Your question presents a false dichotomy, as the answer is "both".
Solomon Slow's answer covers one side. The last mile lines were predominantly built to exchange voice to a central office and onward around the world, so "dial-up" was limited to what could be done with existing equipment in the context of long distance analog voice circuits. Throw in monopolistic practices by companies like Bell and the system becomes very constrained as you were not permitted to connect anything except a Bell approved phone. Pre-dating your 1990s time frame you would have had an acoustic coupler linking speakers and microphones, with no physical connection to the wires. Key is that these were long distance analog signals.
However voice was not the only option. If you ran a large enough site you more than likely ran other systems over the same last mile twisted pair wires. Serial protocols connecting dumb terminals on private networks over short distances easily transmitted at higher rates as they had none of the restrictions of long-distance voice circuits. A large enough institution would have dedicated circuits connecting to other institutions. While still slow by modern standards, this was far more capable than voice. The biggest difference is that these were typically shorter distance digital signals on the wire.
By your '90s time frame Bell had lost the fight and you could hook up a modem directly; at the central office equipment had improved the quality of the voice circuits; and the wire itself in many cases had improved. As examples many rural and other longer distance "last miles" had load coils installed which allowed analog voice circuits to be run farther, but were not friendly to digital signals. By the '90s load coils were getting removed, central office equipment was more capable and often encoded analog voice into digital backbones, and smaller equipment was getting located closer to customers. Old steel lines were switched to copper. Voice equipment and modems were getting better, but it was still fundamentally a long distance analog voice system.
However voice was still not the only option. For a price you could switch the analog voice line to a digital system. While modems were getting 2400-19200bps, ISDN BRI could run 2 x 64Kbps bonded channels on the same pair of wires, while ISDN PRI, T1, E3, and other protocols allowed much higher speeds on the same copper lines (though 4 or more wires rather than the 2 required for voice). Today I still occasionally come across T1 1.5Mbps circuits running on 2 pair (4 wire) phone lines in rural areas where this is the best connection available, often with bonding applied to net a 6, 9, or 12Mbps connection on "every phone wire coming into the building". The biggest difference was still that these were typically digital signals on the wire over short distances (with your provider routing to the wider world).

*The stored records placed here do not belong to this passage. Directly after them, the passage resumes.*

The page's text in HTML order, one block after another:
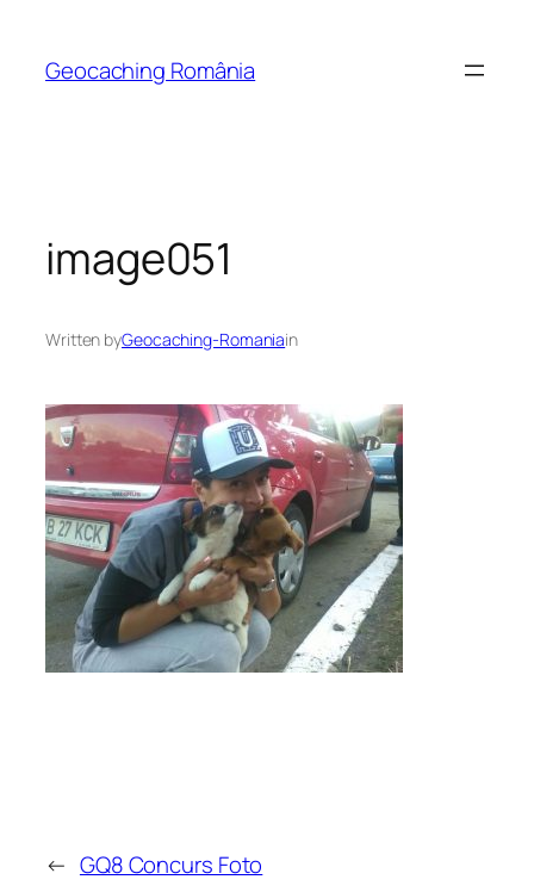
content
Geocaching România
image051
Written byGeocaching-Romaniain
← GQ8 Concurs Foto
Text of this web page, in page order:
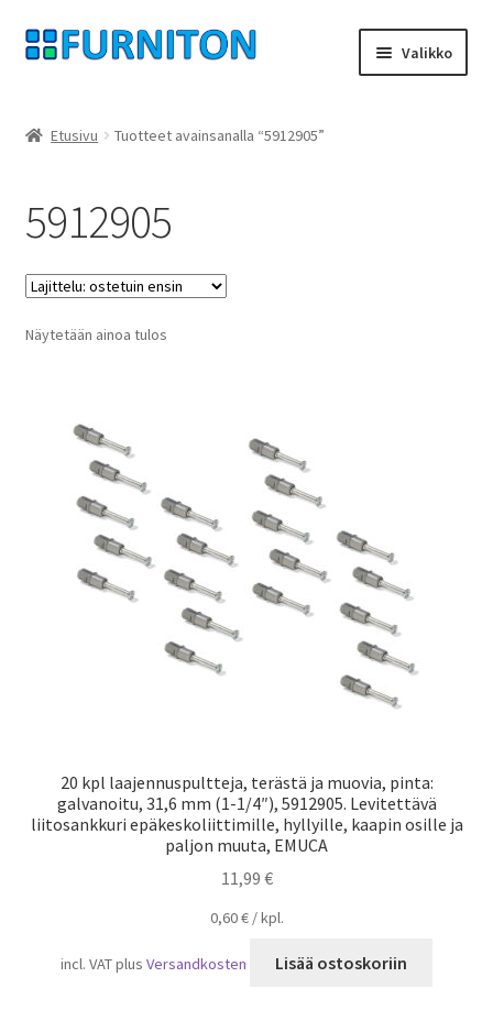
Siirry
navigointiin
Siirry
sisältöön
Valikko
yksityisyyttä
peruuttamisoikeus
Ottaa yhteyttä
Laivaliikenne
Etusivu Tuotteet avainsanalla “5912905”
5912905
Näytetään ainoa tulos
20 kpl laajennuspultteja, terästä ja muovia, pinta:
galvanoitu, 31,6 mm (1-1/4″), 5912905. Levitettävä
liitosankkuri epäkeskoliittimille, hyllyille, kaapin osille ja
paljon muuta, EMUCA
11,99 €
0,60€/kpl.
incl. VATplusVersandkosten Lisää ostoskoriin
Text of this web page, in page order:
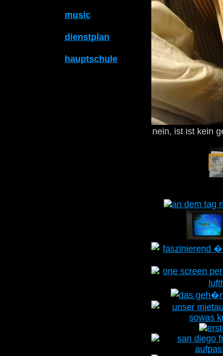
music
dienstplan
hauptschule
nein, ist ist kein
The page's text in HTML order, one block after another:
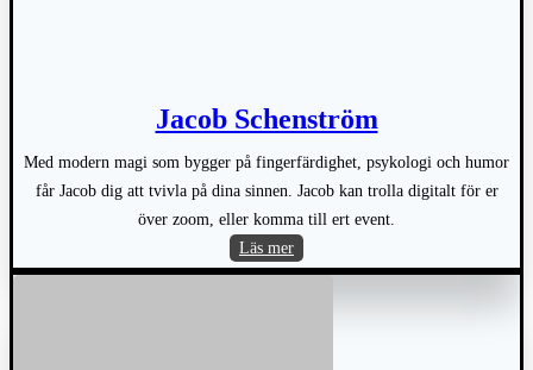
Jacob Schenström
Med modern magi som bygger på fingerfärdighet, psykologi och humor
får Jacob dig att tvivla på dina sinnen. Jacob kan trolla digitalt för er
över zoom, eller komma till ert event.
Läs merJacob
Schenström
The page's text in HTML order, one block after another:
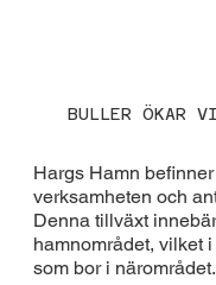
BULLER ÖKAR
Hargs Hamn
verksamheten och
Denna tillväxt
hamnområdet, vilket
som bor i närområdet.
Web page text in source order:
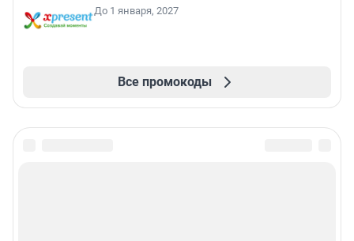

This trend continues of replacing the voice equipment in the central office and on the customer premise with digital endpoints while optimizing the copper lines by moving more central office equipment toward the customer. Today the last mile on copper VDSL2+ is often short to a DSLAM in a relatively close cabinet where the traffic moves to fibre. Interestingly, the wires no longer carry one or the other between voice or digital but rather carry both with filters separating voice in lower frequencies from digital at higher frequencies on the same wire.
Most of this comes from my own experience (also in Canada), so I'd gladly take improvements. I ran 300bps in the '80s, '70s era campus serial connections on mainframe in the early '90s, ISDN BRI in mid '90s, and pretty much everything else mentioned personally or professionally over the years up to my current VSDL2 bonded pair (which sucks, I used to have FTTH).